For, g(L/2)=-1, it seems obvious to me that if you go half way round a unit circle centered at the origin and starting at (1,0) takes you to (-1,0). With a bit of effort you can convert this to a rigorous argument.

Alternatively, to make things easier you can use g(x+y)=g(x)g(y). If L is the period then g(L/2)^2=g(L)=g(0)=1, so g(L/2) is either 1 or -1. You can rule out g(L/2)=1, because that would imply that g has period L/2 or smaller. So, g(L/2)=-1.

14. Nov 15, 2008

### maze

That's all fine and good but its not what I asked. The purpose was to derive Euler's Identity without using Euler's formula.

Awesome, thanks gel. I was thinking along these same lines at first but then switched strategies and didn't take it to the logical conclusion. It seemed like showing |g(x)|=1 would require assuming the Euler formula, but thankfully it does not as you have shown!

Last edited: Nov 15, 2008
15. Nov 15, 2008

### morphism

Ahh.. of course. Clever!

I'm still not fully convinced. Is it easy to prove that g isn't multiply periodic? And is it actually immediate that g(L/2)=1 => g has period L/2 or smaller?

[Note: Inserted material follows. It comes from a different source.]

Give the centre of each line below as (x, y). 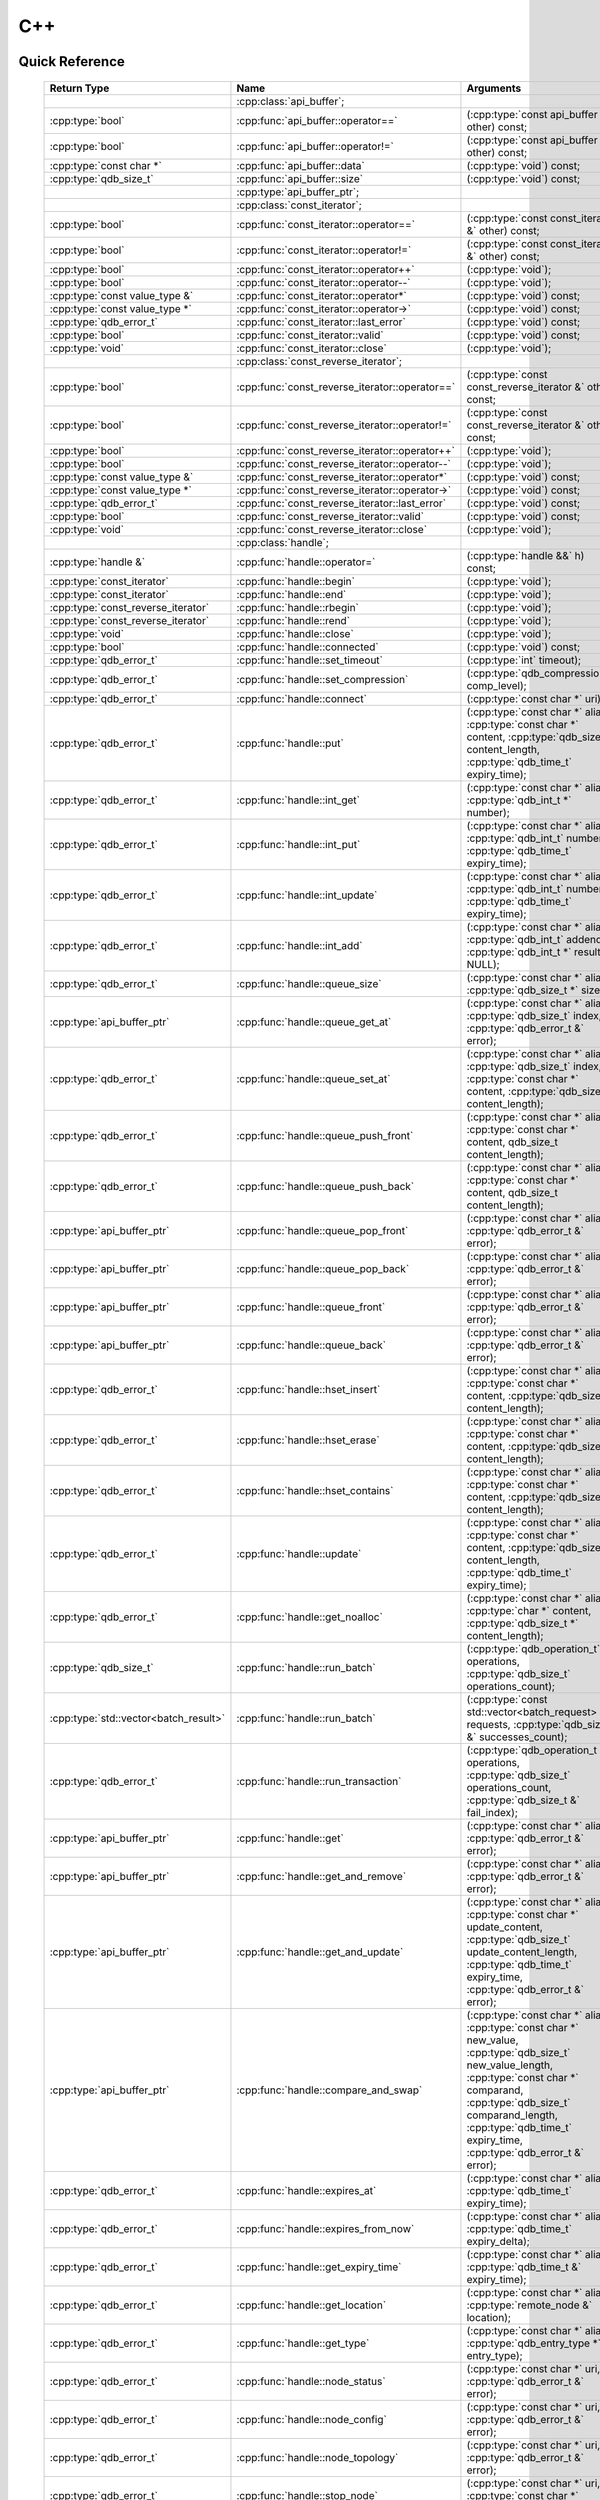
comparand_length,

And I actually don't buy that it's obvious that L/2=pi - at least not without knowing that e^ix=cosx+isinx.

16. Nov 15, 2008

### maze

The result also shows g is unit speed. Take $\frac{d}{dx}|g'(x)|^2 = \frac{d}{dx}|g(x)|^2 = 0$ since g' = ig. Then g is a unit speed curve restricted to the unit circle.

Last edited: Nov 15, 2008
17. Nov 15, 2008

### morphism

I'm probably being especially dense... but so what?

18. Nov 15, 2008

### maze

We have that g is a unit speed parameterization of a simple closed curve of finite length. Isnt this sufficient to show that g is periodic and the period is the arc length of the curve?

Last edited: Nov 15, 2008
19. Nov 15, 2008

### morphism

It's still dubious - at least to me.

In any case, Euler's formula is still there: g=u+iv, u'=-v, v'=u, u(0)=1, u'(0)=0.

20. Nov 15, 2008

### gel

yes, g is a "unit speed" parameterization of the unit circle. From that it follows that g(x+2pi)=g(x) and g(x+pi)=-g(x). Seems quite clear to me, and explains easily why g(pi)=-1.